監修/小阪憲司 メディカルケアコートクリニック院長

 2回を簡単に復習すると、PCCは、認知症の人を尊厳ある個人として捉え、本人が幸せに暮らせるよう支えるケアのことでした。また、問題解決型コーピングは、介護者がストレスを感じた時、問題の見方を変えて解決法を導き出す方法論のことで、それによって認知症の進行が遅くなるかもしれないという報告が最近ありました。

 こうして並列で眺めてみると、PCCを実践することが、介護者の問題に対する見方を変え、結果的にストレス緩和につながれば、それは理想的な「問題解決型コーピング」と言えるのでないかという気もします。

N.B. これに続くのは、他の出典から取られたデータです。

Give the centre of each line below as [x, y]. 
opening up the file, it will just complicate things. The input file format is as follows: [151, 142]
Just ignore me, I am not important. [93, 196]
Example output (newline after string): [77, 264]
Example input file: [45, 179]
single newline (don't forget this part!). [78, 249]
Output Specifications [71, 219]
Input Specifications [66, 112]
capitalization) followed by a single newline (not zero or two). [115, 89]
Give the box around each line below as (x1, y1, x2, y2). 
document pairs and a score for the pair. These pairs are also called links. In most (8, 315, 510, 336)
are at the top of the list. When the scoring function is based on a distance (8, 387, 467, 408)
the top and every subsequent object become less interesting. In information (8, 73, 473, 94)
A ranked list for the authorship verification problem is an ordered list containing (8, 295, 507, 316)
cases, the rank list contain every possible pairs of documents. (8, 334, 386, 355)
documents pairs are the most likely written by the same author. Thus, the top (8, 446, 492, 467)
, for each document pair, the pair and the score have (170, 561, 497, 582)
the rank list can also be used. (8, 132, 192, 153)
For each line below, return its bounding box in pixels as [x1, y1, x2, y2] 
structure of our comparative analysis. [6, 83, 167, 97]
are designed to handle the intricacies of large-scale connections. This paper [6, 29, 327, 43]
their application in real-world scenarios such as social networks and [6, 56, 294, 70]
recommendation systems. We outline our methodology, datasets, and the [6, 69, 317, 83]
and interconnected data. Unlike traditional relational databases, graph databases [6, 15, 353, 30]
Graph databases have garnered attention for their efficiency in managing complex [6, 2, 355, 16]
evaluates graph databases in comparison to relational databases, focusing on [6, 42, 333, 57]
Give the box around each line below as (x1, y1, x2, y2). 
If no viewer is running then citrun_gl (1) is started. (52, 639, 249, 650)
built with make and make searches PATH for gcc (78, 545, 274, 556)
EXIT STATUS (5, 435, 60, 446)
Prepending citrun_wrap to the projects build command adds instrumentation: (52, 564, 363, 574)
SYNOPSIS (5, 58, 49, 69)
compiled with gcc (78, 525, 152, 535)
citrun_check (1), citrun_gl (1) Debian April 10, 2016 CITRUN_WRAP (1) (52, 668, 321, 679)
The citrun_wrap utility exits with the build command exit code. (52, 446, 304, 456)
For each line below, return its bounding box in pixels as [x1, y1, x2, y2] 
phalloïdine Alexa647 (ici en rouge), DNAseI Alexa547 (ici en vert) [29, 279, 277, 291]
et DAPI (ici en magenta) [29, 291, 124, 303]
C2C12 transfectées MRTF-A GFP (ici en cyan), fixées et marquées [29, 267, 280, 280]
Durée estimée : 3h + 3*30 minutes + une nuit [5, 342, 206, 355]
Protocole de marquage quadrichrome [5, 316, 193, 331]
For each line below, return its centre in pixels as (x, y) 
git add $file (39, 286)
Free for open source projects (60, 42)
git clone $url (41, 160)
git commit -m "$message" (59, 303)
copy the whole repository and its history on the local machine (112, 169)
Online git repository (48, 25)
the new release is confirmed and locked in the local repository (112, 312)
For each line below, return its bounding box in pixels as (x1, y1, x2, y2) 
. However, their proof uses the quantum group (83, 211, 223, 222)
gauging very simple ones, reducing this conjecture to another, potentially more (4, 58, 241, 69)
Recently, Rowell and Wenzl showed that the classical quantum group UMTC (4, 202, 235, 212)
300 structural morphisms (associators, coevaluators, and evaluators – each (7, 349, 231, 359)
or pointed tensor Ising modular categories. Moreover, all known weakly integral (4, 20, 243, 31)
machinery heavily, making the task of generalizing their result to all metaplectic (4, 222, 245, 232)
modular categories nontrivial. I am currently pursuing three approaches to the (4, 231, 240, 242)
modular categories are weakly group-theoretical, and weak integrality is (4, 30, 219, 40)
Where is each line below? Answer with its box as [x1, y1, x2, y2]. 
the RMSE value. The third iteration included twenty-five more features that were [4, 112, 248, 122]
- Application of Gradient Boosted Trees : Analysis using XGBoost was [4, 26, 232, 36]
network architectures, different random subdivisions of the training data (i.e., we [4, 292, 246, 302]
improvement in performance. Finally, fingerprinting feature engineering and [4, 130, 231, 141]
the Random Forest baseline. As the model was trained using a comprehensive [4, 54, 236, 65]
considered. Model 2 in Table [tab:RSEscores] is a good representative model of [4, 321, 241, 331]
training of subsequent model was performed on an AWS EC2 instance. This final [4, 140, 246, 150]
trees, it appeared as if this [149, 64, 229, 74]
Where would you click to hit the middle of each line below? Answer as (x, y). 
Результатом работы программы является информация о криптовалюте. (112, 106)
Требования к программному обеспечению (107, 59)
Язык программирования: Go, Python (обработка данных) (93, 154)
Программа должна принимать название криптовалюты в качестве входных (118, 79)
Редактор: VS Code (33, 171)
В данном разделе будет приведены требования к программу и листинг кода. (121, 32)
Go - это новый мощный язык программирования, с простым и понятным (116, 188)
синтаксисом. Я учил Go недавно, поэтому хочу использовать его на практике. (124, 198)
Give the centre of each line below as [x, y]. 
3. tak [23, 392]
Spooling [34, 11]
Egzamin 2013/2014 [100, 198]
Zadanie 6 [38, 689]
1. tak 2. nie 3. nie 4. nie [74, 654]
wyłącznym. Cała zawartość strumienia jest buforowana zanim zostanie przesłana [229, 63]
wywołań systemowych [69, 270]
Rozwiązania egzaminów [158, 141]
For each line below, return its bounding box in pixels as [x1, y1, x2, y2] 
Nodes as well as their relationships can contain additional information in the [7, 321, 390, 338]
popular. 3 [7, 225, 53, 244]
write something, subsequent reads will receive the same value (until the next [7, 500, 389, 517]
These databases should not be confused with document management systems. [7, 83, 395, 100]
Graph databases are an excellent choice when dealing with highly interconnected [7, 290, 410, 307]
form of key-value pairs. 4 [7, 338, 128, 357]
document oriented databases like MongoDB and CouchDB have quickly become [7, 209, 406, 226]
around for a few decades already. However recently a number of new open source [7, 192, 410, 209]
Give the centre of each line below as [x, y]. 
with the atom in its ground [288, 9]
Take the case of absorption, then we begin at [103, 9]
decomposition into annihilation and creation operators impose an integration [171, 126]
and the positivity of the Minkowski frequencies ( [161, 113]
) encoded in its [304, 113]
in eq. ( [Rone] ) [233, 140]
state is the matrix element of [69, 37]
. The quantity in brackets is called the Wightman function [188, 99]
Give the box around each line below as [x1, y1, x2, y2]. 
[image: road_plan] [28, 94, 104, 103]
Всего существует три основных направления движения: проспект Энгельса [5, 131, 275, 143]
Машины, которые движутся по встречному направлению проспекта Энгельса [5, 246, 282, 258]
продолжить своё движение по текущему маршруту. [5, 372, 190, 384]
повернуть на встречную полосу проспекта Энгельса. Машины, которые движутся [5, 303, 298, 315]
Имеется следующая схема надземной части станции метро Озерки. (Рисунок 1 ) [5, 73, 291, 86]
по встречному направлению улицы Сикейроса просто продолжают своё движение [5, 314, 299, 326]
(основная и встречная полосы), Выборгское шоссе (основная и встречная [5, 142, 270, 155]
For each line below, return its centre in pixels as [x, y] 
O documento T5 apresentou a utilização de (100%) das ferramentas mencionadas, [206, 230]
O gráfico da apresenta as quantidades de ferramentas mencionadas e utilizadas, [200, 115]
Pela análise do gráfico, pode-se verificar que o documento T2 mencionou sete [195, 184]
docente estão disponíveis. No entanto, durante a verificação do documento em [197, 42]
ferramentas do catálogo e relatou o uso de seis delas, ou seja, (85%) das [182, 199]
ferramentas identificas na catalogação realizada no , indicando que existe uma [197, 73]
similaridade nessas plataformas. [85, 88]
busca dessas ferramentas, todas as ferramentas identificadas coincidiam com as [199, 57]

 そんなことに役立つ道具はないかと探してみたら、何と日本にありました。

国の事業で作成

 それが「ひもときシート」です。

 認知症介護研究・研修東京センターが2008年度から3年間、厚生労働省からの委託で行った「認知症ケア高度化推進事業」の中で作成されたもので、著作権は同センターに帰属します。
 事業そのものは終了していますが、Webサイト「ひもときネット」は現在も稼働しており、その成果物も「法令違反や公序良俗に反する」のでない限り自由に使ってよいということになっています。

 サイトの文言をなぞると、シートの特徴は「パーソン・センタード・ケアを基本に作られており、課題や問題と思っていることを、援助者中心の思考から本人中心の思考に転換」していくことです。

 また、作成の趣旨は「ケアに携わる援助者は、認知症の人の言葉や行動にばかり目を奪われてしまい、背景にある本人からのメッセージやシグナルに気づけないでいることが多いのではないでしょうか。そのシグナルに気づいていくためには、援助者がそれを読み解く力を身に着け、その人の生活背景や事象の前後について状況分析を行いながら、『本人にとっての問題』をひも解いていくことが大切です。私たちは、まず、援助者が『困難』と感じていることについて、一定のプロセスを踏みながら思考整理の手伝いをすることが大切だと考えました。そこで開発したのが、困難や課題と考えていることを明確にし、事実に基づいた情報の整理をしながら本人の求めるケアを導き出す(ひもとく)ための『ひもときシート』です」だそうです。

 同センターが、研修に参加した介護のプロなどを対象にアンケート調査した結果(回収率40パーセント)では、シートを使ってみて、約8割の人が介護対象者を以前より理解できるようになったと答え、7割の人は自分のすべきことが分かったと答え、4割弱の人は介護対象者の状態が改善したと答えるなど、その効果は概ね肯定的に評価されています。